Kreis Böblingen Mit Termin zum Shoppen
Inzidenz über 50: Laufkundschaft darf nicht mehr rein. Einkaufen ist aber im Kreis Böblingen weiterhin überall möglich.
Inzidenz über 50: Laufkundschaft darf nicht mehr rein. Einkaufen ist aber im Kreis Böblingen weiterhin überall möglich.
Kreis Böblingen - Euphorisch klingt Edip Özerol, wenn er über die vergangenen neun Tage spricht. „Die letzte Woche war super. Meine Mieter waren glücklich, dass sie wieder verkaufen durften und ich, dass ich wieder Centermanager sein durfte.“ Özerol ist verantwortlich für das Böblinger Einkaufszentrum Mercaden. Seit Montag vergangener Woche durften die Läden nach einem monatelangen Lockdown endlich wieder öffnen. Die Kunden hätten das sehr gut angenommen, „überall habe ich trotz Masken glückliche Gesichter gesehen“, berichtet der Centermanager.
Doch nur neun Tage währte diese glückliche Zeit. Von diesem Donnerstag an müssen die Händler im Kreis Böblingen wieder für die Laufkundschaft schließen. Özerol hatte dies kommen sehen. „Es war klar, dass wir eine Inzidenz von unter 50 nicht lange halten können.“ Deshalb habe man sich rechtzeitig vorbereitet. Denn der neuerliche Lockdown bedeutet nicht eine komplette Schließung. Nach dem Click-and-meet-Prinzip dürfen die Händler weiter Kunden empfangen. Bedeutet: Kaufwillige müssen vorab telefonisch oder online einen Termin buchen, dann werden sie eingelassen.
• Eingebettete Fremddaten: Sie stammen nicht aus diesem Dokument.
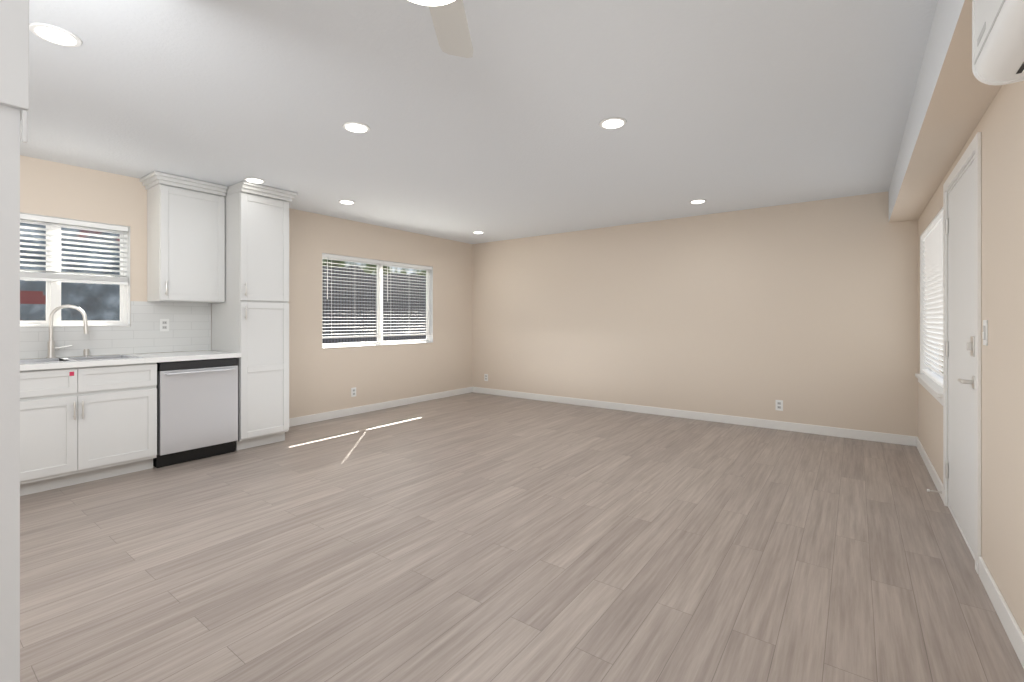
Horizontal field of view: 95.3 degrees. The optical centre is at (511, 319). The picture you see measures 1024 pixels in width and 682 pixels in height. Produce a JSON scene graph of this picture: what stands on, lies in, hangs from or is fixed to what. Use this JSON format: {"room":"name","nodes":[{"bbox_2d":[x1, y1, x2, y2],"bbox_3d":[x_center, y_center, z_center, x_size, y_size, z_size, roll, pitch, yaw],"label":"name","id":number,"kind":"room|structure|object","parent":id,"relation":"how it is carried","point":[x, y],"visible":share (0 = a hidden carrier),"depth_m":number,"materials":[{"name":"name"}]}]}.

Die Mercaden bieten den Kunden verschiedene Möglichkeiten zur Terminbuchung: „Wir werden auf unserer Website einen Link zu den einzelnen Shops einrichten“, sagt Özerol. Außerdem gebe es an den Eingängen des Mercaden Aufsteller mit den Telefonnummern der diversen Läden in der Mall. „Da kann man dann anrufen und sofort einen Termin buchen“, sagt Özerol. Er ist zuversichtlich, dass dieses Konzept funktioniert. „Wir haben ja in anderen Bundesländern in unseren Einkaufszentren schon Erfahrungen damit gesammelt. Das klappt eigentlich gut.“
Positiv gestimmt ist auch Robert Klotz, der in Sindelfingen ein großes Sportfachgeschäft führt. „Zu uns kommen die Kunden ganz gezielt und suchen Beratung. Das ist ja weiterhin möglich.“ Auch er bietet Terminvereinbarungen per Telefon, E-Mail und am Eingang an, sogar spontan, solange die maximal erlaubte Kundenanzahl von 20 gleichzeitig nicht überschritten wird. „Aber da sehe ich keine große Gefahr.“
Dankbar ist Klotz, dass die Kunden in den vergangenen Tagen wieder in den Laden geströmt seien. „Unsere Strategie, während des Lockdowns auch online präsent zu sein, hat sich ausgezahlt“, stellt er fest. Viele Kunden hätten die Öffnung genutzt, um gleich auf Vorrat einzukaufen. „So mancher hat gleich zwei Paar Laufschuhe mitgenommen , mit der Begründung: ‚Ich weiß nicht, wie lange ihr noch aufhabt.’ Für Fachgeschäfte wie seines sei das Click-and-meet-Verfahren geradezu ideal. „Wir haben kaum Laufkundschaft, die einfach mal so sich im Laden umschaut. Das ist wohl eher ein Problem für die großen Shopping-Malls, wenn diese Kunden wegfallen. Zu uns kommen Leute, die wissen, was sie wollen“
Auch die meisten anderen Einzelhändler im Kreis Böblingen setzen auf das das Click-and-meet-Konzept. So der Schuhwarenhändler Kurz in der Böblinger Poststraße. „Wir haben geöffnet und dürfen alle Kunden die zu uns kommen wollen, bedienen. Es ist nur eine terminliche Absprache wichtig.“, stellt der Ladeninhaber Ernst Kurz klar.
Die Herrenbergerin Händlerin Tanja Erbele-Wiest nennt ihr Buchungsmodell Call-and-meet. Bis zu drei Kunden darf sie gleichzeitig in ihrem Concept-Store Pigmento im Einkaufszentrum am Bronntor bedienen. An der Tür positioniert sie einen Stopper, der kenntlich macht, ob diese Zahl erreicht ist oder Kunden hinzu kommen können. Dann sei auch eine kurzfristige Terminvereinbarung kein Problem. Ohne Voranmeldung darf man übrigens weiterhin in Buchhandlungen, Gartencenter und Blumenläden.